Hello forum,
Please, help to diagnose the reboot issue during disk replace.
Symptom:
System rebooted during disk replace operation. After reboot it happens that replace passed successfully. Pool is in healthy state and is resilvering now. No errors reported.
System:
x510/2GB RAM/E7400 CPU with 4x1TB disks configured as RaidZ1 (REDPOOL - ada4/ada5/ada6/ada7)
IcyDock JBOD connected to x510 on esata with 4x1TB disks configured as RaidZ1 (ICEPOOL - ada0/ada1/ada2/ada3)
FreeNAS 11.0 U3 + emby jail powered off + plex jail running
Periodic snapshot scheduled to run 09:00-18:00 everyday. Replication from x510 to IcyDock on all datasets with periodic snapshot.
What caused the reboot:
1) In ICEPOOL I've set disk ada3 to OFFLINE
2) In REDPOOL I've set disk ada6 to OFFLINE
3) removed disks ada3 and ada6
4) installed disk ada3 in ada6 bay
5) installed disk ada6 in ada3 bay
6) initiated REPLACE to member disk ada6 in REDPOOL with force option
7) waited for REPLACE to finish. WEB gui was not responsive. Samba was not responsive. PING failed.

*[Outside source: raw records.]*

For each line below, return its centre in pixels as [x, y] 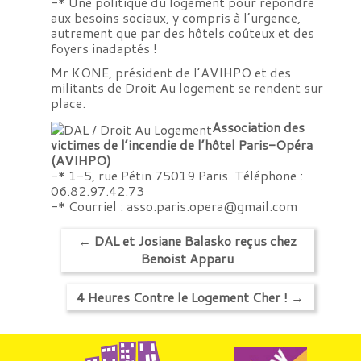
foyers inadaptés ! [104, 48]
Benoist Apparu [188, 259]
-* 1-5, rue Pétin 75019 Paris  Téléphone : [176, 175]
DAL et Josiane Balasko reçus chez [194, 241]
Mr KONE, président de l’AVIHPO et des [170, 73]
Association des [258, 127]
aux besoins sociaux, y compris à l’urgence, [175, 18]
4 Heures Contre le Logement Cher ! [184, 297]

It happens that system restarted. Because later all services loaded normally
9) After restarts initiated REPLACE to member disk ada3 for pool ICEPOOL. Passed successfully without restart and resilvering now.
zpool status on both pools reports that drives are ONLINE and resilvering.
No reboot/halt messages. Cannot find out at what point system actually rebooted. Reallocation event should not cause system restart.
Last records from messages log before restart:
Sep 28 09:12:24 VAULT (aprobe3:siisch0:0:3:0): SOFT_RESET. ACB: 00 00 00 00 00 00 00 00 00 00 00 00
Sep 28 09:12:24 VAULT (aprobe3:siisch0:0:3:0): CAM status: Uncorrectable parity/CRC error
Sep 28 09:12:24 VAULT (aprobe3:siisch0:0:3:0): Error 5, Retries exhausted
Sep 28 09:12:24 VAULT (aprobe3:siisch0:0:3:0): SOFT_RESET. ACB: 00 00 00 00 00 00 00 00 00 00 00 00
Sep 28 09:12:24 VAULT (aprobe3:siisch0:0:3:0): CAM status: Uncorrectable parity/CRC error
Sep 28 09:12:24 VAULT (aprobe3:siisch0:0:3:0): Error 5, Retries exhausted
Sep 28 09:13:48 VAULT smartd[73500]: Device: /dev/ada6, Failed SMART usage Attribute: 5 Reallocated_Sector_Ct.